SRA sequence metadata template
Template for SRA metadata submission:
Download the generic "Metadata spreadsheet with sample names" file from the NCBI Submission Templates page:
https://submit.ncbi.nlm.nih.gov/templates/
And follow the guidance in the following table:
PRO TIPS:
- If you have sequences to submit that belong to more than one BioProject, create a separate submission + metadata table for each of your BioProjects.
- Entering fastq filenames in the spreadsheet : On a Mac, you can directly copy the file names from the folder into a spreadsheet. This is not possible on a PC using copy and paste but can be done with some command-line operation.

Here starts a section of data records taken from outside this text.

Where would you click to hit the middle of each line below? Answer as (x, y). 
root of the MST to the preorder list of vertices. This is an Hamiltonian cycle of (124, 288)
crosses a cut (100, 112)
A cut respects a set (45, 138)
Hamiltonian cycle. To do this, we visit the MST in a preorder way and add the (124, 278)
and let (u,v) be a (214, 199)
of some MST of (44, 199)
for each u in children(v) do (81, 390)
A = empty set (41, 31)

- Finally, it is important to develop a QA/QC step to make sure the files are associated with the correct sample name. For example, use a left function in excel to strip of the appended text in the file name and then use the exact match to make sure the name matches the sample name.
A | B | C |
---|---|---|
Field | Description | Example |
sample_name | Include the same ID here as you entered for "sample_name" in the BioSample submission template. Populate this field using the values in the PHA4GE specification for "specimen collector sample ID". | UT-12345 |
library_ID | The library name should be a unique ID relevant to your workflow. It can be an autogenerated ID from your LIMS system or a modification of your sample_name. Populate this field using the values in the PHA4GE specification for "library_id". | UT-12345.6 |
Title | Short, free text description that identifies the data on public pages. For Example: {methodology} of {organism}: {sample_name} | WGS of Salmonella enterica: UT-12345 |
library_strategy | Overall sequencing strategy or approach. Choose from NCBI pick list | See NCBI SRA pick list. (e.g. WGS) |
library_source | molecule type used to make the library | See NCBI SRA pick list. (e.g. Genomic) |
library_selection | Library capture method | See NCBI SRA pick list. (e.g. random, PCR) |
Library_layout | Choose from NCBI pick list | See NCBI SRA pick list, choose "paired" |
platform | Sequencing platform | See NCBI SRA pick list. (e.g., Illumina). |
instrument_model | Name of the sequencing instrument. | See NCBI SRA pick list. (e.g. Illumina MiSeq, iSeq 100) |
Design_description | Free text description of methods | |
Filetype | File format name for the raw sequence data Choose from NCBI pick list | See NCBI SRA pick list. (e.g. Fastq) |
Filename | include ALL of the files resulting from this library. **Add additional fields if there are more than two files (e.g. Filename3). Populate this field using the values in the PHA4GE specification for "r1 fastq filename". | genome_r1.fastq (*must be exact) |
Filename2 | genome_r2.fastq (*must be exact) Populate this field using the values in the PHA4GE specification for "r2 fastq filename". | genome_r2.fastq (*must be exact) |
Filename3-8 | list other fastq file names (e.g. for NextSeq data) |
Save the second sheet (SRA_data) as a TSV (tab-delimited file) for upload in the “SRA metadata” tab within the submission portal.
*NCBI should also accept the original excel formatted file.